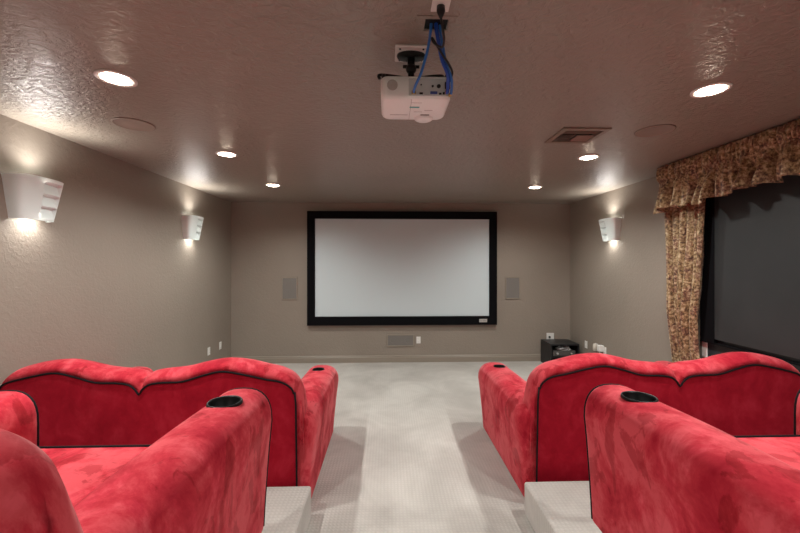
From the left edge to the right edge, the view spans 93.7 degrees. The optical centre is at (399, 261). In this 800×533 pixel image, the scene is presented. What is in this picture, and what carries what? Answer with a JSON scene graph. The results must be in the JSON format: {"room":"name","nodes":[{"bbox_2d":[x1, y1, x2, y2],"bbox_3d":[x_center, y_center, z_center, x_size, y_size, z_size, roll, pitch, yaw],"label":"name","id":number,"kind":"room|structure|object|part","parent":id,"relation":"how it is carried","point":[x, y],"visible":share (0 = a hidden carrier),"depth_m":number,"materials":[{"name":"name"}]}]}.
{"room":"home theater","nodes":[
{"label":"home theater","id":0,"kind":"room"},
{"bbox_2d":[0,114,230,385],"bbox_3d":[-2.783,0.354,1.937,0.120,2.740,9.090,0,0,-2],"label":"wall","id":1,"kind":"structure","parent":0,"point":[114,279],"depth_m":3.57,"materials":[{"name":"beige paint"}]},
{"bbox_2d":[1,173,63,221],"bbox_3d":[-2.685,-0.466,2.776,0.130,0.315,0.390,0,0,-2],"label":"wall sconce","id":2,"kind":"object","parent":1,"relation":"attached to","point":[27,196],"visible":1,"depth_m":2.69,"materials":[{"name":"white ceramic"}]},
{"bbox_2d":[181,215,203,239],"bbox_3d":[-2.757,-0.456,5.014,0.130,0.315,0.390,0,0,-2],"label":"wall sconce","id":3,"kind":"object","parent":1,"relation":"attached to","point":[191,224],"visible":1,"depth_m":4.89,"materials":[{"name":"white ceramic"}]},
{"bbox_2d":[0,0,799,203],"bbox_3d":[0.195,-1.076,2.032,6.080,0.120,9.090,0,0,-2],"label":"ceiling","id":4,"kind":"structure","parent":0,"point":[291,88],"depth_m":2.15,"materials":[{"name":"brown paint"}]},
{"bbox_2d":[93,69,137,87],"bbox_3d":[-1.567,-1.031,2.071,0.196,0.060,0.196,0,0,-2],"label":"recessed light","id":5,"kind":"object","parent":4,"relation":"in","point":[116,78],"visible":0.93,"depth_m":2.05,"materials":[{"name":"white glass"}]},
{"bbox_2d":[111,117,155,130],"bbox_3d":[-1.959,-1.012,2.764,0.270,0.009,0.270,0,0,-2],"label":"ceiling speaker","id":6,"kind":"object","parent":4,"relation":"attached to","point":[124,122],"visible":1,"depth_m":2.76,"materials":[{"name":"brown"}]},
{"bbox_2d":[215,151,237,157],"bbox_3d":[-1.629,-1.031,3.525,0.196,0.060,0.196,0,0,-2],"label":"recessed light","id":7,"kind":"object","parent":4,"relation":"in","point":[219,153],"visible":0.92,"depth_m":3.50,"materials":[{"name":"white plastic"}]},
{"bbox_2d":[265,183,280,186],"bbox_3d":[-1.676,-1.031,4.949,0.196,0.060,0.196,0,0,-2],"label":"recessed light","id":8,"kind":"object","parent":4,"relation":"in","point":[269,184],"visible":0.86,"depth_m":4.92,"materials":[{"name":"white plastic"}]},
{"bbox_2d":[377,44,443,79],"bbox_3d":[0.048,-0.934,1.843,0.316,0.164,0.189,0,0,-2],"label":"mount","id":9,"kind":"object","parent":4,"relation":"attached to","point":[410,54],"visible":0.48,"depth_m":1.79,"materials":[{"name":"white plastic"}]},
{"bbox_3d":[-0.025,-0.870,1.780,0.176,0.037,0.020,0,0,-23],"label":"bracket arm","id":10,"kind":"part","parent":9,"relation":"part of","materials":[{"name":"black metal"}]},
{"bbox_3d":[0.054,-1.010,1.818,0.156,0.012,0.136,0,0,-2],"label":"ceiling plate","id":11,"kind":"part","parent":9,"relation":"part of","materials":[{"name":"white plastic"}]},
{"bbox_2d":[381,74,449,122],"bbox_3d":[0.070,-0.805,1.870,0.330,0.137,0.307,0,0,-2],"label":"projector","id":12,"kind":"object","parent":9,"relation":"hanging from","point":[429,102],"visible":0.94,"depth_m":1.73,"materials":[{"name":"white plastic"}]},
{"bbox_2d":[387,80,397,89],"bbox_3d":[-0.035,-0.811,1.719,0.048,0.048,0.006,0,0,-2],"label":"speaker grille","id":13,"kind":"object","parent":12,"relation":"attached to","point":[391,84],"depth_m":1.72,"materials":[{"name":"grey plastic"}]},
{"bbox_3d":[0.132,-0.803,1.725,0.185,0.080,0.005,0,0,-2],"label":"port panel","id":14,"kind":"part","parent":12,"relation":"part of","materials":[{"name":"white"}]},
{"bbox_3d":[0.130,-0.870,1.785,0.166,0.037,0.020,0,0,21],"label":"bracket arm","id":15,"kind":"part","parent":9,"relation":"part of","materials":[{"name":"black metal"}]},
{"bbox_2d":[415,15,457,31],"bbox_3d":[0.154,-1.020,1.599,0.170,0.015,0.106,0,0,-2],"label":"ceiling plate","id":16,"kind":"object","parent":4,"relation":"attached to","point":[428,19],"visible":0.96,"depth_m":1.59,"materials":[{"name":"brown plastic"}]},
{"bbox_2d":[412,23,431,92],"bbox_3d":[0.089,-0.909,1.652,0.036,0.275,0.140,0,0,-33],"label":"cable","id":17,"kind":"object","parent":16,"relation":"hanging from","point":[430,27],"visible":0.92,"depth_m":1.62,"materials":[{"name":"blue plastic"}]},
{"bbox_2d":[434,23,449,94],"bbox_3d":[0.196,-0.906,1.653,0.045,0.280,0.140,0,0,29],"label":"cable","id":18,"kind":"object","parent":16,"relation":"hanging from","point":[436,30],"visible":0.89,"depth_m":1.62,"materials":[{"name":"blue plastic"}]},
{"bbox_2d":[438,25,452,94],"bbox_3d":[0.212,-0.903,1.660,0.038,0.287,0.129,0,0,30],"label":"cable","id":19,"kind":"object","parent":16,"relation":"hanging from","point":[440,30],"visible":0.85,"depth_m":1.63,"materials":[{"name":"blue plastic"}]},
{"bbox_2d":[431,0,450,11],"bbox_3d":[0.162,-1.011,1.458,0.072,0.010,0.116,0,0,-2],"label":"outlet","id":20,"kind":"object","parent":4,"relation":"attached to","point":[435,3],"visible":0.76,"depth_m":1.47,"materials":[{"name":"white plastic"}]},
{"bbox_2d":[431,4,452,76],"bbox_3d":[0.176,-0.909,1.597,0.076,0.196,0.268,0,0,17],"label":"cable","id":21,"kind":"object","parent":20,"relation":"attached to","point":[440,7],"visible":0.86,"depth_m":1.50,"materials":[{"name":"black plastic"}]},
{"bbox_2d":[527,186,542,188],"bbox_3d":[1.828,-1.031,5.081,0.196,0.060,0.196,0,0,-2],"label":"recessed light","id":22,"kind":"object","parent":4,"relation":"in","point":[529,187],"visible":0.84,"depth_m":5.05,"materials":[{"name":"white plastic"}]},
{"bbox_2d":[545,127,611,143],"bbox_3d":[1.415,-1.038,3.007,0.370,0.067,0.350,0,0,-2],"label":"ceiling vent","id":23,"kind":"object","parent":4,"relation":"in","point":[578,135],"visible":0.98,"depth_m":3.01,"materials":[{"name":"beige metal"}]},
{"bbox_2d":[577,154,599,160],"bbox_3d":[1.825,-1.031,3.630,0.196,0.060,0.196,0,0,-2],"label":"recessed light","id":24,"kind":"object","parent":4,"relation":"in","point":[589,156],"visible":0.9,"depth_m":3.60,"materials":[{"name":"white glass"}]},
{"bbox_2d":[634,124,675,136],"bbox_3d":[1.968,-1.012,2.899,0.270,0.009,0.270,0,0,-2],"label":"ceiling speaker","id":25,"kind":"object","parent":4,"relation":"attached to","point":[656,130],"visible":1,"depth_m":2.89,"materials":[{"name":"brown"}]},
{"bbox_2d":[690,82,732,97],"bbox_3d":[1.830,-1.031,2.210,0.196,0.060,0.196,0,0,-2],"label":"recessed light","id":26,"kind":"object","parent":4,"relation":"in","point":[712,89],"visible":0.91,"depth_m":2.19,"materials":[{"name":"white plastic"}]},
{"bbox_2d":[231,202,569,356],"bbox_3d":[0.052,0.354,6.515,5.840,2.740,0.120,0,0,-2],"label":"wall","id":27,"kind":"structure","parent":0,"point":[269,239],"depth_m":6.44,"materials":[{"name":"beige paint"}]},
{"bbox_2d":[281,277,297,299],"bbox_3d":[-1.880,0.450,6.385,0.270,0.388,0.016,0,0,-2],"label":"wall speaker","id":28,"kind":"object","parent":27,"relation":"attached to","point":[289,285],"visible":1,"depth_m":6.38,"materials":[{"name":"brown paint"}]},
{"bbox_2d":[283,278,295,298],"bbox_3d":[-1.880,0.450,6.388,0.230,0.348,0.009,0,0,-2],"label":"grille","id":29,"kind":"object","parent":28,"relation":"attached to","point":[289,284],"depth_m":6.38,"materials":[{"name":"grey fabric"}]},
{"bbox_2d":[238,354,540,362],"bbox_3d":[0.054,1.664,6.448,5.840,0.120,0.014,0,0,-2],"label":"baseboard","id":30,"kind":"structure","parent":27,"relation":"attached to","point":[491,357],"depth_m":6.44,"materials":[{"name":"brown paint"}]},
{"bbox_2d":[387,334,413,346],"bbox_3d":[0.009,1.349,6.446,0.470,0.210,0.016,0,0,-2],"label":"wall speaker","id":31,"kind":"object","parent":27,"relation":"attached to","point":[393,340],"visible":1,"depth_m":6.44,"materials":[{"name":"brown paint"}]},
{"bbox_2d":[307,211,496,325],"bbox_3d":[0.047,0.107,6.414,3.236,1.938,0.081,0,0,-2],"label":"projection screen","id":32,"kind":"object","parent":27,"relation":"attached to","point":[364,267],"visible":1,"depth_m":6.41,"materials":[{"name":"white fabric"}]},
{"bbox_2d":[416,337,420,342],"bbox_3d":[0.319,1.344,6.459,0.072,0.116,0.010,0,0,-2],"label":"wall outlet","id":33,"kind":"object","parent":27,"relation":"attached to","point":[418,339],"visible":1,"depth_m":6.46,"materials":[{"name":"white plastic"}]},
{"bbox_2d":[505,277,519,298],"bbox_3d":[1.955,0.450,6.508,0.265,0.388,0.016,0,0,-2],"label":"wall speaker","id":34,"kind":"object","parent":27,"relation":"attached to","point":[512,284],"visible":1,"depth_m":6.50,"materials":[{"name":"brown paint"}]},
{"bbox_2d":[547,333,553,338],"bbox_3d":[2.618,1.294,6.526,0.130,0.115,0.022,0,0,-2],"label":"cable plate","id":35,"kind":"object","parent":27,"relation":"attached to","point":[549,335],"visible":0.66,"depth_m":6.53,"materials":[{"name":"white plastic"}]},
{"bbox_2d":[272,361,541,532],"bbox_3d":[0.195,1.784,2.032,6.080,0.120,9.090,0,0,-2],"label":"floor","id":36,"kind":"structure","parent":0,"point":[410,450],"depth_m":3.26,"materials":[{"name":"beige carpet"}]},
{"bbox_2d":[0,357,338,497],"bbox_3d":[-1.671,1.195,3.143,2.137,1.058,1.332,0,0,-2],"label":"sofa","id":37,"kind":"object","parent":36,"relation":"on","point":[80,402],"visible":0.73,"depth_m":2.50,"materials":[{"name":"red fabric"}]},
{"bbox_3d":[-2.579,1.367,3.140,0.324,0.691,1.265,0,0,-2],"label":"armrest","id":38,"kind":"part","parent":37,"relation":"part of","materials":[{"name":"red fabric"}]},
{"bbox_3d":[-1.660,1.189,2.623,2.003,1.046,0.276,0,0,-2],"label":"backrest","id":39,"kind":"part","parent":37,"relation":"part of","materials":[{"name":"red fabric"}]},
{"bbox_3d":[-0.766,1.367,3.198,0.324,0.691,1.265,0,0,-2],"label":"armrest","id":40,"kind":"part","parent":37,"relation":"part of","materials":[{"name":"red fabric"}]},
{"bbox_2d":[261,486,310,532],"bbox_3d":[-1.655,1.614,2.096,2.145,0.220,0.795,0,0,-2],"label":"left riser","id":41,"kind":"structure","parent":36,"relation":"on","point":[287,509],"depth_m":2.31,"materials":[{"name":"beige carpet"}]},
{"bbox_2d":[541,339,578,362],"bbox_3d":[2.675,1.529,6.289,0.470,0.390,0.400,0,0,-2],"label":"media cabinet","id":42,"kind":"object","parent":36,"relation":"on","point":[546,344],"visible":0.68,"depth_m":6.21,"materials":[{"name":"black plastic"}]},
{"bbox_3d":[2.450,1.542,6.282,0.020,0.365,0.400,0,0,-2],"label":"panel","id":43,"kind":"part","parent":42,"relation":"part of","materials":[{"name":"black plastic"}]},
{"bbox_2d":[552,347,574,355],"bbox_3d":[2.677,1.492,6.245,0.370,0.085,0.288,0,0,-2],"label":"receiver","id":44,"kind":"object","parent":42,"relation":"on","point":[555,352],"visible":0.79,"depth_m":6.12,"materials":[{"name":"grey metal"}]},
{"bbox_2d":[555,346,569,350],"bbox_3d":[2.681,1.415,6.172,0.205,0.058,0.167,0,0,-2],"label":"cable bundle","id":45,"kind":"object","parent":44,"relation":"on","point":[558,347],"visible":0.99,"depth_m":6.15,"materials":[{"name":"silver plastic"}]},
{"bbox_3d":[2.900,1.542,6.296,0.020,0.365,0.400,0,0,-2],"label":"panel","id":46,"kind":"part","parent":42,"relation":"part of","materials":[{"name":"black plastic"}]},
{"bbox_2d":[525,481,601,532],"bbox_3d":[1.986,1.614,2.212,2.248,0.220,0.795,0,0,-2],"label":"right riser","id":47,"kind":"structure","parent":36,"relation":"on","point":[557,506],"depth_m":2.34,"materials":[{"name":"beige carpet"}]},
{"bbox_2d":[478,352,799,496],"bbox_3d":[1.891,1.195,3.304,2.119,1.058,1.332,0,0,-2],"label":"sofa","id":48,"kind":"object","parent":36,"relation":"on","point":[536,426],"visible":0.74,"depth_m":2.67,"materials":[{"name":"red fabric"}]},
{"bbox_3d":[0.993,1.367,3.301,0.324,0.691,1.265,0,0,-2],"label":"armrest","id":49,"kind":"part","parent":48,"relation":"part of","materials":[{"name":"red fabric"}]},
{"bbox_3d":[1.913,1.189,2.785,1.986,1.046,0.276,0,0,-2],"label":"backrest","id":50,"kind":"part","parent":48,"relation":"part of","materials":[{"name":"red fabric"}]},
{"bbox_3d":[2.788,1.367,3.358,0.324,0.691,1.265,0,0,-2],"label":"armrest","id":51,"kind":"part","parent":48,"relation":"part of","materials":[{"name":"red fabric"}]},
{"bbox_3d":[1.929,1.222,2.690,1.932,0.981,0.082,0,0,-2],"label":"panel","id":52,"kind":"part","parent":48,"relation":"part of","materials":[{"name":"red fabric"}]},
{"bbox_3d":[0.270,1.504,-0.317,5.840,0.440,4.150,0,0,-2],"label":"upper riser","id":53,"kind":"structure","parent":36,"relation":"on","visible":0},
{"bbox_2d":[0,387,272,532],"bbox_3d":[-1.278,0.761,1.174,1.368,1.045,1.238,0,0,-2],"label":"sofa","id":54,"kind":"object","parent":53,"relation":"on","point":[208,473],"visible":1,"depth_m":1.17,"materials":[{"name":"red fabric"}]},
{"bbox_3d":[-1.826,0.926,1.185,0.274,0.691,1.175,0,0,-2],"label":"armrest","id":55,"kind":"part","parent":54,"relation":"part of","materials":[{"name":"red fabric"}]},
{"bbox_3d":[-1.263,0.755,0.687,1.249,1.033,0.246,0,0,-2],"label":"backrest","id":56,"kind":"part","parent":54,"relation":"part of","materials":[{"name":"red fabric"}]},
{"bbox_2d":[42,447,147,505],"bbox_3d":[-1.281,0.924,1.266,0.812,0.175,0.972,0,0,-2],"label":"seat cushion","id":57,"kind":"object","parent":54,"relation":"on","point":[81,470],"depth_m":1.56,"materials":[{"name":"red fabric"}]},
{"bbox_2d":[584,383,799,532],"bbox_3d":[1.605,0.761,1.266,1.354,1.045,1.238,0,0,-2],"label":"sofa","id":58,"kind":"object","parent":53,"relation":"on","point":[654,466],"visible":1,"depth_m":1.34,"materials":[{"name":"red fabric"}]},
{"bbox_2d":[738,437,799,469],"bbox_3d":[1.602,0.924,1.358,0.798,0.175,0.972,0,0,-2],"label":"seat cushion","id":59,"kind":"object","parent":58,"relation":"on","point":[786,449],"depth_m":1.72,"materials":[{"name":"red fabric"}]},
{"bbox_3d":[2.144,0.926,1.312,0.274,0.691,1.175,0,0,-2],"label":"armrest","id":60,"kind":"part","parent":58,"relation":"part of","materials":[{"name":"red fabric"}]},
{"bbox_2d":[570,177,701,361],"bbox_3d":[3.174,0.354,2.128,0.120,2.740,9.090,0,0,-2],"label":"wall","id":61,"kind":"structure","parent":0,"point":[618,287],"depth_m":5.09,"materials":[{"name":"beige paint"}]},
{"bbox_2d":[593,343,597,350],"bbox_3d":[2.960,1.294,5.698,0.060,0.116,0.072,0,0,-2],"label":"air freshener","id":62,"kind":"object","parent":61,"relation":"attached to","point":[594,344],"visible":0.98,"depth_m":5.67,"materials":[{"name":"beige plastic"}]},
{"bbox_2d":[597,345,603,352],"bbox_3d":[2.929,1.473,5.623,0.084,0.488,0.266,0,0,-20],"label":"plug adapter","id":63,"kind":"object","parent":61,"relation":"attached to","point":[600,348],"visible":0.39,"depth_m":5.50,"materials":[{"name":"white plastic"}]},
{"bbox_2d":[599,218,621,240],"bbox_3d":[2.947,-0.456,5.297,0.130,0.315,0.390,0,0,-2],"label":"wall sconce","id":64,"kind":"object","parent":61,"relation":"attached to","point":[610,228],"visible":1,"depth_m":5.19,"materials":[{"name":"white ceramic"}]},
{"bbox_2d":[653,119,799,213],"bbox_3d":[2.881,-0.763,2.708,0.427,0.484,2.833,0,0,-2],"label":"curtain valance","id":65,"kind":"object","parent":61,"relation":"attached to","point":[769,155],"visible":0.98,"depth_m":3.12,"materials":[{"name":"brown fabric"}]},
{"bbox_2d":[664,198,705,362],"bbox_3d":[2.968,0.391,3.879,0.178,2.627,0.567,0,0,-2],"label":"curtain","id":66,"kind":"object","parent":65,"relation":"hanging from","point":[684,225],"visible":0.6,"depth_m":3.85,"materials":[{"name":"brown fabric"}]},
{"bbox_2d":[702,340,799,372],"bbox_3d":[3.049,0.172,2.584,0.100,1.735,2.450,0,0,-2],"label":"window sill","id":67,"kind":"structure","parent":61,"relation":"in","point":[708,349],"depth_m":3.48,"materials":[{"name":"white plastic"}]},
{"bbox_2d":[700,175,799,365],"bbox_3d":[3.053,-0.021,2.574,0.032,1.620,2.350,0,0,-2],"label":"window","id":68,"kind":"structure","parent":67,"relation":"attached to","point":[750,296],"depth_m":3.20,"materials":[{"name":"grey fabric"}]}
]}

### WHAT YOU NEED TO DO
Could you state the number of lines above in which the word "seat" appears? Give that number by itself.

### SOLUTION FOR THIS TASK
2